TREATMENT: There is no cure for narcolepsy; however, the symptoms can be controlled with behavioral and medical therapy. The excessive daytime sleepiness may be treated with stimulant drugs, while cataplexy and other REM-sleep symptoms may be treated with antidepressant medications. At best, medications will reduce the symptoms, but will not alleviate them entirely. Also, some medications may have side effects. Basic lifestyle adjustments such as keeping a good sleep schedule, improving diet, increasing exercise and avoiding "exciting" situations may also help to reduce the effects of excessive daytime sleepiness and cataplexy.

PROGNOSIS: Although narcolepsy is a life-long condition, most individuals with the disorder enjoy a near-normal lifestyle with adequate medication and support from teachers, employers, and families. If not properly diagnosed and treated, narcolepsy may have a devastating impact on the life of the affected individual, causing social, psychological, and financial difficulties.

Other Sleep Disorders

A Night Terror, also known as pavor nocturnus, is a parasomnia sleep disorder characterized by extreme terror and a temporary inability to regain full consciousness. The subject wakes abruptly from slow-wave sleep, usually in the first third of the night, with waking usually accompanied by gasping, moaning, or screaming. It is often impossible to fully awaken the person, and after the episode he or she normally settles back to sleep without waking. In the morning, the person usually will not recall the experience. Night terrors typically occur during non-rapid eye movement sleep.

Night terrors are not dreams. The lack of a dream itself leaves those awakened from a night terror in a state of disorientation much more severe than that caused by a normal nightmare. This can include a short period of amnesia during which the subjects may be unable to recall their names, locations, ages, or any other identifying features of themselves.
Night terrors can occur rarely or as often as every night, and may be associated with physical injury to the patient in the most severe cases. If you are concerned, consult a sleep specialist,

Finally, Sleepwalking.

Sleepwalking, or somnambulism, is by definition when a person carries out normal waking activities during sleep. It usually occurs earlier in the night than REM or dreaming sleep and is not in fact associated with a dream, contrary to popular belief. In fact, while it occurs most commonly with slow wave sleep it can happen in any stage of non-REM sleep. Because children and young adults spend far more time, up to 25%, in SWS than older adults, it may account for why sleepwalking is more common in the young than as we age. About 18% of the population are prone to sleepwalking, with it more prevalent in boys than girls and the highest incidence at age 11-12.
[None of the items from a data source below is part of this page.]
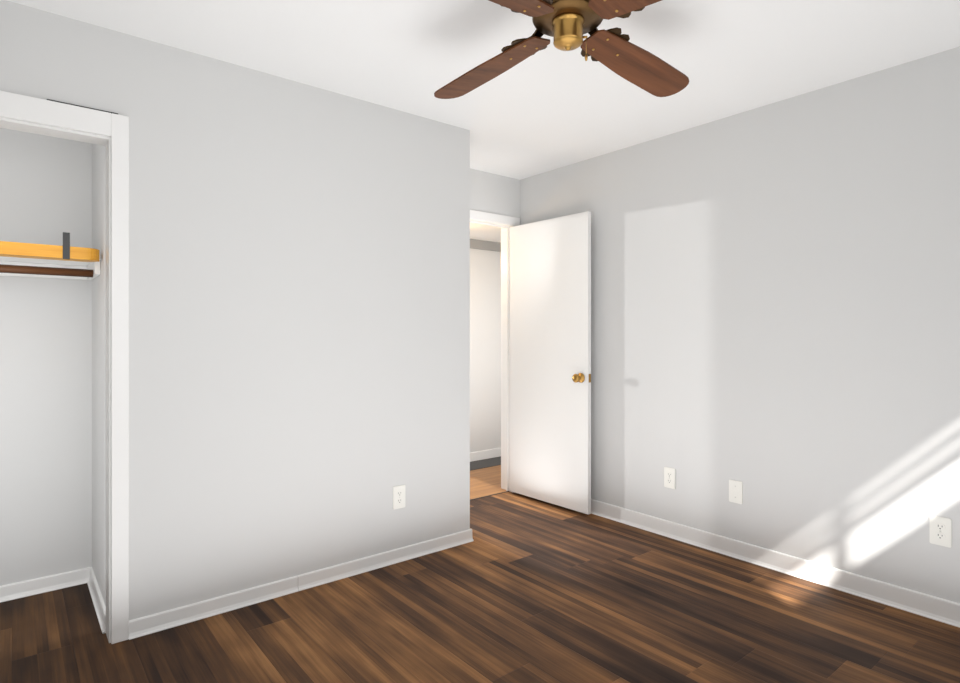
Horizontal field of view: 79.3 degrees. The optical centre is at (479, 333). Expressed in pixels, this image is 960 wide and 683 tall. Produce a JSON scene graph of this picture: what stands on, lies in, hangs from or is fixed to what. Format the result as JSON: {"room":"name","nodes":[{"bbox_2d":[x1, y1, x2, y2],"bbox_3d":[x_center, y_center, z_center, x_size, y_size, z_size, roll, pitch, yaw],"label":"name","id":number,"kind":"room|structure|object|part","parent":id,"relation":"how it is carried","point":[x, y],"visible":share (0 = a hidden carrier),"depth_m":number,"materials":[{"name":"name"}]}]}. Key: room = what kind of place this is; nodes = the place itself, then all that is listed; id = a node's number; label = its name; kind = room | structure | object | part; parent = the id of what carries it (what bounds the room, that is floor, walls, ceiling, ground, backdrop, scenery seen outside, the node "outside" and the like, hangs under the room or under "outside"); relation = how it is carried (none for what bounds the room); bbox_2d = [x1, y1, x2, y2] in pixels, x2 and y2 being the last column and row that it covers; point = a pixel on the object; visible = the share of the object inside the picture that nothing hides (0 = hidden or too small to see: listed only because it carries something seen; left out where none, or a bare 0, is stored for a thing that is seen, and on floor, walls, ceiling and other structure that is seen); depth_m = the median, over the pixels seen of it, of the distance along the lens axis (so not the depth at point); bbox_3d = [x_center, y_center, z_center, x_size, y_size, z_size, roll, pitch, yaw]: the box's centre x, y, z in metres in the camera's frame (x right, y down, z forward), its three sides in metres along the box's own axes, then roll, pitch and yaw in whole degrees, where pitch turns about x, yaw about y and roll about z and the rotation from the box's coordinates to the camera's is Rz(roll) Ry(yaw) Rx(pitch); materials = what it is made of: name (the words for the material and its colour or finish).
{"room":"empty bedroom","nodes":[
{"label":"empty bedroom","id":0,"kind":"room"},
{"bbox_2d":[0,128,91,585],"bbox_3d":[-1.569,0.009,3.181,2.600,2.397,0.120,0,0,-39],"label":"wall","id":1,"kind":"structure","parent":0,"point":[45,407],"depth_m":2.72,"materials":[{"name":"paint"}]},
{"bbox_2d":[0,567,89,602],"bbox_3d":[-2.168,1.173,2.606,0.705,0.068,0.022,0,0,-39],"label":"baseboard","id":2,"kind":"structure","parent":1,"relation":"attached to","point":[22,589],"depth_m":2.71,"materials":[{"name":"paint"}]},
{"bbox_2d":[0,241,100,279],"bbox_3d":[-2.028,-0.314,2.432,0.703,0.099,0.465,0,0,-39],"label":"closet shelf","id":3,"kind":"object","parent":1,"relation":"attached to","point":[94,267],"depth_m":2.45,"materials":[{"name":"paint"}]},
{"bbox_2d":[0,264,92,276],"bbox_3d":[-2.000,-0.271,2.382,0.680,0.035,0.035,0,0,-39],"label":"hanging rod","id":4,"kind":"object","parent":3,"relation":"attached to","point":[35,270],"visible":1,"depth_m":2.48,"materials":[{"name":"brown wood"}]},
{"bbox_3d":[-1.915,-0.338,2.286,0.691,0.050,0.095,0,0,-39],"label":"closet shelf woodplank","id":5,"kind":"part","parent":3,"relation":"part of","materials":[{"name":"yellow wood"}]},
{"bbox_2d":[62,232,69,258],"bbox_3d":[-1.854,-0.364,2.571,0.024,0.110,0.469,0,0,-39],"label":"shelf bracket","id":6,"kind":"object","parent":1,"relation":"attached to","point":[66,245],"visible":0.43,"depth_m":2.39,"materials":[{"name":"black metal"}]},
{"bbox_2d":[0,0,469,619],"bbox_3d":[-1.254,0.009,2.887,2.480,2.397,0.733,0,0,-39],"label":"wall","id":7,"kind":"structure","parent":0,"point":[299,328],"depth_m":2.65,"materials":[{"name":"paint"}]},
{"bbox_2d":[0,91,128,643],"bbox_3d":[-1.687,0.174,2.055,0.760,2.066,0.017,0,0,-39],"label":"trim","id":8,"kind":"structure","parent":7,"relation":"attached to","point":[114,127],"depth_m":2.26,"materials":[{"name":"paint"}]},
{"bbox_2d":[47,99,117,113],"bbox_3d":[-1.510,-0.863,2.205,0.225,0.006,0.006,0,0,-39],"label":"trim","id":9,"kind":"structure","parent":7,"relation":"attached to","point":[82,106],"depth_m":2.20,"materials":[{"name":"grey"}]},
{"bbox_2d":[87,567,105,633],"bbox_3d":[-1.710,1.173,2.583,0.022,0.068,0.633,0,0,-39],"label":"baseboard","id":10,"kind":"structure","parent":7,"relation":"attached to","point":[97,599],"depth_m":2.54,"materials":[{"name":"paint"}]},
{"bbox_2d":[129,529,472,639],"bbox_3d":[-0.717,1.173,2.836,1.730,0.068,0.022,0,0,-39],"label":"baseboard","id":11,"kind":"structure","parent":7,"relation":"attached to","point":[163,620],"depth_m":2.68,"materials":[{"name":"paint"}]},
{"bbox_2d":[393,485,404,509],"bbox_3d":[-0.429,0.867,3.078,0.074,0.120,0.008,0,0,-39],"label":"electrical outlet","id":12,"kind":"object","parent":7,"relation":"attached to","point":[398,497],"visible":1,"depth_m":3.07,"materials":[{"name":"white plastic"}]},
{"bbox_2d":[0,465,959,682],"bbox_3d":[0.453,1.256,2.938,5.440,0.103,4.840,0,0,-39],"label":"floor","id":13,"kind":"structure","parent":0,"point":[520,588],"depth_m":2.38,"materials":[{"name":"brown wood"}]},
{"bbox_2d":[470,456,500,470],"bbox_3d":[0.448,1.202,5.704,1.730,0.004,0.268,0,0,-39],"label":"floor carpet","id":14,"kind":"object","parent":13,"relation":"on","point":[484,463],"depth_m":5.37,"materials":[{"name":"grey carpet"}]},
{"bbox_2d":[7,0,959,179],"bbox_3d":[0.453,-1.240,2.938,5.440,0.100,4.840,0,0,-39],"label":"ceiling","id":15,"kind":"structure","parent":0,"point":[550,107],"depth_m":2.45,"materials":[{"name":"paint"}]},
{"bbox_2d":[434,0,688,98],"bbox_3d":[0.280,-1.029,1.840,0.986,0.321,0.986,0,0,4],"label":"ceiling fan","id":16,"kind":"object","parent":15,"relation":"hanging from","point":[566,24],"visible":1,"depth_m":1.95,"materials":[{"name":"brown wood"}]},
{"bbox_2d":[470,248,500,451],"bbox_3d":[-0.370,0.009,5.308,3.740,2.397,0.120,0,0,-39],"label":"wall","id":17,"kind":"structure","parent":0,"point":[485,349],"depth_m":5.57,"materials":[{"name":"paint"}]},
{"bbox_2d":[470,448,500,461],"bbox_3d":[0.379,1.161,5.829,1.680,0.092,0.011,0,0,-39],"label":"baseboard","id":18,"kind":"structure","parent":17,"relation":"attached to","point":[485,454],"depth_m":5.56,"materials":[{"name":"paint"}]},
{"bbox_2d":[470,224,500,242],"bbox_3d":[-0.049,-1.042,4.912,3.500,0.297,0.900,0,0,-39],"label":"ceiling","id":19,"kind":"structure","parent":0,"point":[484,233],"depth_m":5.14,"materials":[{"name":"paint"}]},
{"bbox_2d":[470,239,500,251],"bbox_3d":[0.181,-0.851,5.660,1.200,0.085,0.025,0,0,-39],"label":"soffit","id":20,"kind":"structure","parent":19,"relation":"attached to","point":[484,245],"depth_m":5.54,"materials":[{"name":"white paint"}]},
{"bbox_2d":[470,168,513,216],"bbox_3d":[-0.088,-1.016,4.224,0.800,0.347,0.120,0,0,-39],"label":"wall","id":21,"kind":"structure","parent":0,"point":[491,193],"depth_m":4.29,"materials":[{"name":"paint"}]},
{"bbox_2d":[470,210,519,499],"bbox_3d":[-0.112,0.159,4.205,0.952,2.096,0.152,0,0,-39],"label":"door frame","id":22,"kind":"structure","parent":21,"relation":"attached to","point":[505,356],"depth_m":4.45,"materials":[{"name":"paint"}]},
{"bbox_2d":[514,179,519,217],"bbox_3d":[0.247,0.009,4.495,0.063,2.397,0.120,0,0,-39],"label":"wall","id":23,"kind":"structure","parent":0,"point":[516,198],"depth_m":4.45,"materials":[{"name":"paint"}]},
{"bbox_2d":[510,211,590,513],"bbox_3d":[0.463,0.191,4.101,0.127,1.999,0.764,0,0,-40],"label":"door","id":24,"kind":"structure","parent":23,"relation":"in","point":[550,360],"depth_m":4.06,"materials":[{"name":"paint"}]},
{"bbox_2d":[520,46,959,602],"bbox_3d":[1.481,0.009,3.114,0.120,2.397,3.820,0,0,-39],"label":"wall","id":25,"kind":"structure","parent":0,"point":[775,308],"depth_m":2.90,"materials":[{"name":"paint"}]},
{"bbox_2d":[664,467,675,488],"bbox_3d":[1.129,0.857,3.448,0.008,0.120,0.074,0,0,-39],"label":"electrical outlet","id":26,"kind":"object","parent":25,"relation":"attached to","point":[669,477],"visible":1,"depth_m":3.44,"materials":[{"name":"white plastic"}]},
{"bbox_2d":[729,479,742,503],"bbox_3d":[1.383,0.854,3.134,0.008,0.120,0.074,0,0,-39],"label":"blank wall plate","id":27,"kind":"object","parent":25,"relation":"attached to","point":[735,491],"visible":1,"depth_m":3.13,"materials":[{"name":"white plastic"}]},
{"bbox_2d":[591,499,959,627],"bbox_3d":[1.426,1.161,3.070,0.022,0.092,3.580,0,0,-39],"label":"baseboard","id":28,"kind":"structure","parent":25,"relation":"attached to","point":[923,604],"depth_m":2.88,"materials":[{"name":"paint"}]},
{"bbox_2d":[930,515,951,547],"bbox_3d":[1.942,0.832,2.442,0.008,0.120,0.074,0,0,-39],"label":"electrical outlet","id":29,"kind":"object","parent":25,"relation":"attached to","point":[940,531],"visible":1,"depth_m":2.44,"materials":[{"name":"white plastic"}]}
]}
Sleepwalkers do not remember their somnambulistic behaviors and so most episodes are forgotten unless recorded by an onlooker or sleep lab.

A large range of behaviors may be indulged in during somnambulism, from standing up and walking to murder (the last has always been controversial) but some people will eat while they are asleep and wake in the morning only to find empty food containers and no memory of having eaten. Others may injure themselves because they trip and fall while walking through a darkened bedroom. Both hypnosis and medications have proved helpful.